(Data excerpts)
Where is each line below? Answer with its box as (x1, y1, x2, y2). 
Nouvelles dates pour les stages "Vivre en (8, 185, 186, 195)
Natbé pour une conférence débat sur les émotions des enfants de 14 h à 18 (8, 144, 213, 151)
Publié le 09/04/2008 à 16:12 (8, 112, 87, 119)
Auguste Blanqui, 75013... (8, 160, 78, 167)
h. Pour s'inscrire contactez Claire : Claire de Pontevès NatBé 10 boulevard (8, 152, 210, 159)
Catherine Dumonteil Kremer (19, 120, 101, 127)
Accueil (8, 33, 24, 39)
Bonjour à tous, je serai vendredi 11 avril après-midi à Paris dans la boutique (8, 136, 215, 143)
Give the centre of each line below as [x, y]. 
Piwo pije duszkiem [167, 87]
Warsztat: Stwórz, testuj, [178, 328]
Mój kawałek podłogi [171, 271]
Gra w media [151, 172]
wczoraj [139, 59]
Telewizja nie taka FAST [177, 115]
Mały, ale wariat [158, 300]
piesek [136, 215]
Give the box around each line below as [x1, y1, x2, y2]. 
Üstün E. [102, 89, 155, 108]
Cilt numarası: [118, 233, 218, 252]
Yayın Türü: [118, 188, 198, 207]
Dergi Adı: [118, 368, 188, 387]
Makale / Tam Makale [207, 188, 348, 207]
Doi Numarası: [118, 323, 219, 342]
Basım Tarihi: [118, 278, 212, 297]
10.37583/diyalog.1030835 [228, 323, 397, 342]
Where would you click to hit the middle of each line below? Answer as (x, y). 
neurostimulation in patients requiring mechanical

...

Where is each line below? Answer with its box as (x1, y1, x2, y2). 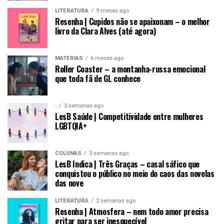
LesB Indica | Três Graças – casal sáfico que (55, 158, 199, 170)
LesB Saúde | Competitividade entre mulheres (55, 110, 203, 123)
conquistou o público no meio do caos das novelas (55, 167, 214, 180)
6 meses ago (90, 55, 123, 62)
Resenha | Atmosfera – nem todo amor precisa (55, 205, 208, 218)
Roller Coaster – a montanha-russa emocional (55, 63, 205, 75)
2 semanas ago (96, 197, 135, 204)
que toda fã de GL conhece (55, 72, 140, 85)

...

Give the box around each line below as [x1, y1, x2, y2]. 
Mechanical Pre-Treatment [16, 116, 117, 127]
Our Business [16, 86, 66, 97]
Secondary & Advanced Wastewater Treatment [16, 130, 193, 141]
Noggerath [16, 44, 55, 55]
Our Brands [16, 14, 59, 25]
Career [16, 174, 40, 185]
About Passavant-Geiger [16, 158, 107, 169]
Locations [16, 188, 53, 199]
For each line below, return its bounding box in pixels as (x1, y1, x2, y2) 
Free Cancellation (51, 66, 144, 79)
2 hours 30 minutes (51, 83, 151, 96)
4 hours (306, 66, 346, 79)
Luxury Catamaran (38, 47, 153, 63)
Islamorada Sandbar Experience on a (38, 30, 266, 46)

-- Assigned task --
Could you write out, exactly as they stand, only the lines above that begin at the line with "Secondary & Advanced" and stop after the line with "Islamorada Sandbar Experience"?

-- Solution for this exercise --
Secondary & Advanced Wastewater Treatment [16, 130, 193, 141]
Noggerath [16, 44, 55, 55]
Our Brands [16, 14, 59, 25]
Career [16, 174, 40, 185]
About Passavant-Geiger [16, 158, 107, 169]
Locations [16, 188, 53, 199]
For each line below, return its bounding box in pixels as (x1, y1, x2, y2) 
Free Cancellation (51, 66, 144, 79)
2 hours 30 minutes (51, 83, 151, 96)
4 hours (306, 66, 346, 79)
Luxury Catamaran (38, 47, 153, 63)
Islamorada Sandbar Experience on a (38, 30, 266, 46)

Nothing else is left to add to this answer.